I'm trying to solve the following sum for a project. Many thanks in advance for answering the question!
$$\frac{\Gamma(m+b)}{\Gamma(m+a)}\sum_{k=0}^{\infty}\frac{\Gamma(k+m+a)}{\Gamma(k+m+b)}(k+m)$$
where $m$ is an integer but $a$ and $b$ can be any real numbers.

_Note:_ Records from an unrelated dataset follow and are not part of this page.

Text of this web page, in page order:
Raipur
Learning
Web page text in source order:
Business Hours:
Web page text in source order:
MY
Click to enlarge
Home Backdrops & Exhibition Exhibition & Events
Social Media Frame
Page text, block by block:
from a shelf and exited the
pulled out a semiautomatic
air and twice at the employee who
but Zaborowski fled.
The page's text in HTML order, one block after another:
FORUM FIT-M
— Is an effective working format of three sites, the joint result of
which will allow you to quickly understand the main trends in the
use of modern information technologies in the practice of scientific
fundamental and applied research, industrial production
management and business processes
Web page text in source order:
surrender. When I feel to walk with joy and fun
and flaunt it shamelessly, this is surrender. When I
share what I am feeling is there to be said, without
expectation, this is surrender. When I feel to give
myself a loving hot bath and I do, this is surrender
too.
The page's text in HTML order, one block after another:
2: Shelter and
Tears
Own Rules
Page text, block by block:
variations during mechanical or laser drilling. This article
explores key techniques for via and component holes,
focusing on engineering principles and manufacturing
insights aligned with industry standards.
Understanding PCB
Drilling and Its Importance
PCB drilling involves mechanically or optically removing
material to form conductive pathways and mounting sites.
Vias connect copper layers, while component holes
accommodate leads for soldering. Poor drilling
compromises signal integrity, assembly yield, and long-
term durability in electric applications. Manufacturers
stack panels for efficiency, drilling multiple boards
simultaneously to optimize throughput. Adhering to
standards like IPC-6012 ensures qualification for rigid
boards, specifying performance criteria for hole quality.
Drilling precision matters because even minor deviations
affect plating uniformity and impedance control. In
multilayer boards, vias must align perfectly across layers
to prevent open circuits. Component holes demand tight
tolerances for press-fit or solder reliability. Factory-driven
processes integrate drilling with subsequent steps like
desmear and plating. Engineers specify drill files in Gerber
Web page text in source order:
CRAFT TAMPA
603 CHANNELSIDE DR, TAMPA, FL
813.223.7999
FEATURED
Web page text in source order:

Using this result for hypergeometric functions of unity argument as well as the property of the gamma function $x\Gamma(x)=\Gamma(x+1)$ we find: $$ \begin{align} S &=\frac{\Gamma(m+b)}{\Gamma(m+a)}\sum_{k=0}^{\infty}\frac{\Gamma(k+m +a)}{\Gamma(k+m+b)}(k+m)\\ &=\sum_{k=0}^{\infty}\frac{(m +a)_k}{(m+b)_k}(k+m)\\ &=\sum_{k=0}^{\infty}\frac{(1)_k(m +a)_k}{(m+b)_k\,k!}(k+m)\\ &=m\sum_{k=0}^{\infty}\frac{(1)_k(m +a)_k}{(m+b)_k\,k!} +\sum_{k=1}^{\infty}\frac{(1)_k(m +a)_k}{(m+b)_k\,k!}k\\ &=mF(1,m+a;m+b;1) +\sum_{k=0}^{\infty}\frac{(1)_{k+1}(m +a)_{k+1}}{(m+b)_{k+1}\,(k+1)!}(k+1)\\ &=m\frac{\Gamma(m+b)\Gamma(b-a-1)}{\Gamma(m+b-1)\Gamma(b-a)} +\frac{m +a}{m+b}\sum_{k=0}^{\infty}\frac{(2)_k(m +a+1)_k}{(m+b+1)_k\,k!}\\ &=m\frac{m+b-1}{b-a-1} +\frac{m+a}{m+b}F(2,m+a+1;m+b+1;1)\\ &=m\frac{m+b-1}{b-a-1} +\frac{m+a}{m+b}\frac{\Gamma(m+b+1)\Gamma(b-a-2)}{\Gamma(m+b-1)\Gamma(b-a)}\\ &=m\frac{m+b-1}{b-a-1} +\frac{(m+a)(m+b-1)}{(b-a-1)(b-a-2)}\\ &=m\frac{m+b-1}{b-a-1} +\frac{(m+a)(m+b-1)}{(b-a-1)(b-a-2)}\\ &=\frac{m+b-1}{b-a-1}\left(m +\frac{m+a}{b-a-2}\right), \end{align} $$ which holds so long as $\Re(b-a-2)>0$. This result was numerically evaluated in Mathematica and compared with numerical values of the original sum $S$, which showed agreement.